An exact reproduction of the lines from the one with "room can be" to the end of the data below is required. No other lines may be included.

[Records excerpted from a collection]

* * * *

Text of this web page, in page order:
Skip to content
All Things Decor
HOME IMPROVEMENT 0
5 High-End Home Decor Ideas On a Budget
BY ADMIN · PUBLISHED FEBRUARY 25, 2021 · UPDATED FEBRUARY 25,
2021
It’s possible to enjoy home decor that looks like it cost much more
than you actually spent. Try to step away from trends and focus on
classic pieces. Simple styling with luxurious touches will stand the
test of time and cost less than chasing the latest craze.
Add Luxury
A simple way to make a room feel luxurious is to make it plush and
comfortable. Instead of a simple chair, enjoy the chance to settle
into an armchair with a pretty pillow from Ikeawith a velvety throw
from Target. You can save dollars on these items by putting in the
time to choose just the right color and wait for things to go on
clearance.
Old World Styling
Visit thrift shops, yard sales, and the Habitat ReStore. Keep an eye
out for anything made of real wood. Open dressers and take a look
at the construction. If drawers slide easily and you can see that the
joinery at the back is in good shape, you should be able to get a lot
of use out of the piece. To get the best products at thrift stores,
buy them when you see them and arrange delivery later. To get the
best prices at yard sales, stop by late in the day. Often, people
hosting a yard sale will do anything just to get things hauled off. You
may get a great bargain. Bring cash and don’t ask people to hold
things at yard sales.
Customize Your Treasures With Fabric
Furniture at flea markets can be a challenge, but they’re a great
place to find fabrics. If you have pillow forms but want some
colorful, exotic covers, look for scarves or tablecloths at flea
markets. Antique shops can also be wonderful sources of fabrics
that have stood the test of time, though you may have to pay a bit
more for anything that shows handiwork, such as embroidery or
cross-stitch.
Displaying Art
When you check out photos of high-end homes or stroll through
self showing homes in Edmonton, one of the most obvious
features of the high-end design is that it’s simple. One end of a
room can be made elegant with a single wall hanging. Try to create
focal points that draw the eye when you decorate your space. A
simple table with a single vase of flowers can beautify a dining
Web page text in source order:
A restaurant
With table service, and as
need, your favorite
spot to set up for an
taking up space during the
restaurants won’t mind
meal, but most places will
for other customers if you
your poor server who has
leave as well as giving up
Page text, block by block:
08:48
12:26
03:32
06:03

* * * *

◆ ANSWER TO THE PROBLEM:
room can be made elegant with a single wall hanging. Try to create
focal points that draw the eye when you decorate your space. A
simple table with a single vase of flowers can beautify a dining
Web page text in source order:
A restaurant
With table service, and as
need, your favorite
spot to set up for an
taking up space during the
restaurants won’t mind
meal, but most places will
for other customers if you
your poor server who has
leave as well as giving up
Page text, block by block:
08:48
12:26
03:32
06:03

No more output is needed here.